On the heels of a $1 million donation from the Salina Regional Health Center, Kansas Wesleyan announced today that the Jack and Donna Vanier family is providing its own $1 million gift to help create a new, state-of-the-art Nursing Education Center.
The building, located at 135 E. Claflin Ave., will be the first new instruction-only facility on campus in 50 years. In total, the renovation plans have an estimated cost of $4.5 million. Once that capital is raised, construction is anticipated to begin late this fall, with a targeted completion date of December 2020.
“We are so pleased and honored to be given the opportunity to help with this project. The work that Dr. Thompson, his board and faculty, and everyone at Kansas Wesleyan have done in order to provide their students with a real hands-on and needs-based education is tremendous! Our decision to support the program for the school was an easy one,” said John Vanier.
The 13,400-square-foot, two-story building will house a performance lab, simulation suite, testing area, large classrooms, a multi-media conference room, student study area, a student lounge and faculty offices.
The simulation and clinical laboratories give students hands-on practice in bedside care, simulated patient scenarios and collaborative learning opportunities with other health care disciplines, all leading to a comprehensive nursing education, preparing graduates to go into immediate practice after passing national board certification testing and licensing.
The renovation is designed to handle educational facilities for 80 Nursing students – 40 each in the junior and senior classes. Kansas Wesleyan Nursing students spend freshman and sophomore years with basic studies and enter concentrated nursing education their final two years.
KWU President and CEO Dr. Matt Thompson said this significant gift from the Vaniers not only jump-starts the fundraising campaign for the total renovation, but demonstrates the family’s magnanimous generosity and commitment to the community.

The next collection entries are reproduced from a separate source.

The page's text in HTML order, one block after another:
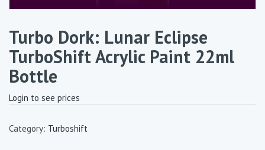
Turbo Dork: Lunar Eclipse
TurboShift Acrylic Paint 22ml
Bottle
Login to see prices
Category: Turboshift
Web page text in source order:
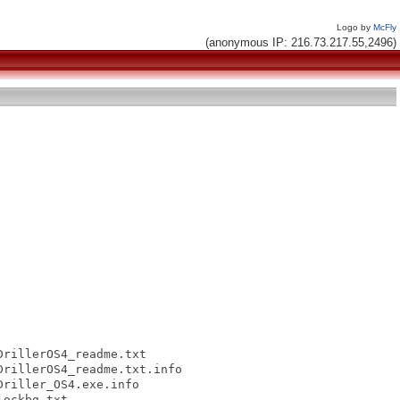
Logo by McFly
(anonymous IP: 216.73.217.55,2496)
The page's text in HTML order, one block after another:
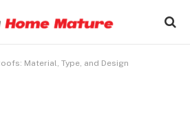
Material, Type, and Design
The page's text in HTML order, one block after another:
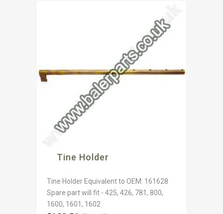
Tine Holder
Tine Holder Equivalent to OEM: 161628
Spare part will fit - 425, 426, 781, 800,
1600, 1601, 1602
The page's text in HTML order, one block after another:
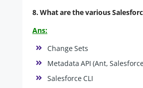
8. What are the various
Ans:
Change Sets
Metadata API (Ant,
Salesforce CLI
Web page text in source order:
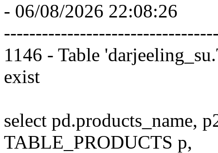
- 06/08/2026 22:08:26
1146 - Table
exist
select pd.products_name,
TABLE_PRODUCTS p,
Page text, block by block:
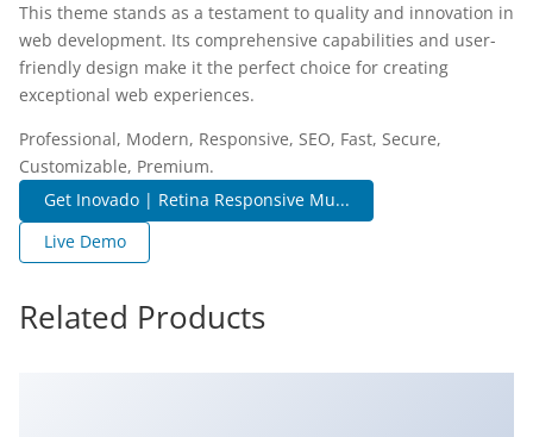
This theme stands as a testament to quality and innovation in
web development. Its comprehensive capabilities and user-
friendly design make it the perfect choice for creating
exceptional web experiences.
Professional, Modern, Responsive, SEO, Fast, Secure,
Customizable, Premium.
Get Inovado | Retina Responsive Mu...
Live Demo
Related Products
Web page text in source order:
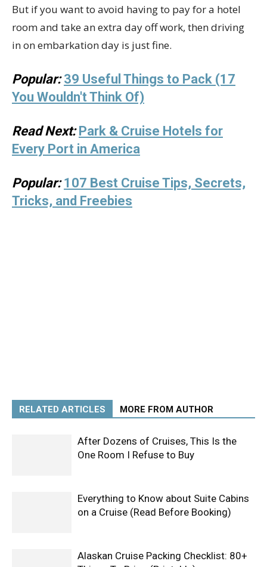
But if you want to avoid having to pay for a hotel
room and take an extra day off work, then driving
in on embarkation day is just fine.
Popular: 39 Useful Things to Pack (17
You Wouldn't Think Of)
Read Next: Park & Cruise Hotels for
Every Port in America
Popular: 107 Best Cruise Tips, Secrets,
Tricks, and Freebies
RELATED ARTICLES MORE FROM AUTHOR
After Dozens of Cruises, This Is the
One Room I Refuse to Buy
Everything to Know about Suite Cabins
on a Cruise (Read Before Booking)
Alaskan Cruise Packing Checklist: 80+
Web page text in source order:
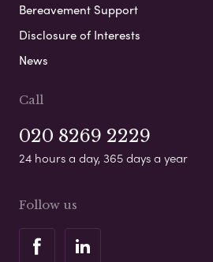
Bereavement Support
Disclosure of Interests
News
Call
020 8269 2229
24 hours a day, 365 days a year
Follow us
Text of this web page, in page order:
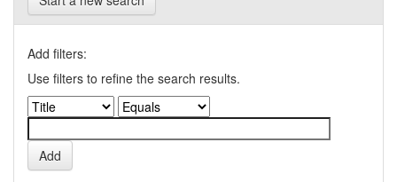
Add filters:
Use filters to refine the search results.
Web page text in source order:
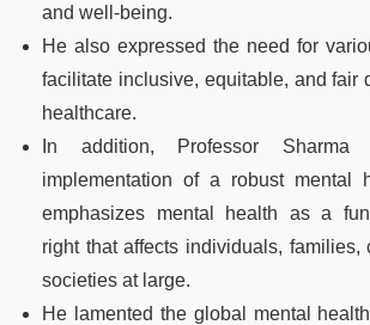
and well-being.
He also expressed the need for
facilitate inclusive, equitable, and fair
healthcare.
In addition, Professor
implementation of a robust mental
emphasizes mental health as a
right that affects individuals, families,
societies at large.
He lamented the global mental
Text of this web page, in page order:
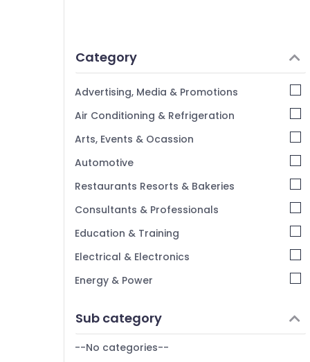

“It is difficult to put into words how grateful we are for this major support; however, it is easy to find the words that illustrate how much the Vaniers help build their own community by ensuring quality and depth of nursing care for all residents,” Dr. Thompson said. “We are appreciative of the Vanier family’s commitment to KWU and the region. Our goal is to educate Nursing students to fill a critical need in our local health care facilities. It is our commitment to meet that challenge, and the Vaniers are role models in helping us provide the tools to do exactly that.”
The Nursing program at KWU was established in January 1988 after the Asbury Hospital program was moved to the university. The Department of Nursing Education initiated an Associate Degree in Nursing in 1989, followed by a Bachelor of Science in Nursing (BSN) degree program in 1990.
Starting in 2014, the need for major program revisions was identified. In the summer of 2015, new full-time Nursing faculty were hired with advanced nursing degrees. In 2017, the Bachelor of Science in Nursing degree was converted to a Bachelor of Science with a major in nursing degree so that new curriculum ideas could be implemented and evaluated separately from the former BSN degree. The program is accredited by the Commission on Collegiate Nursing Education.
KWU also offers an RN to BS Nursing degree online program for students who are licensed RNs wanting to pursue a bachelor’s degree.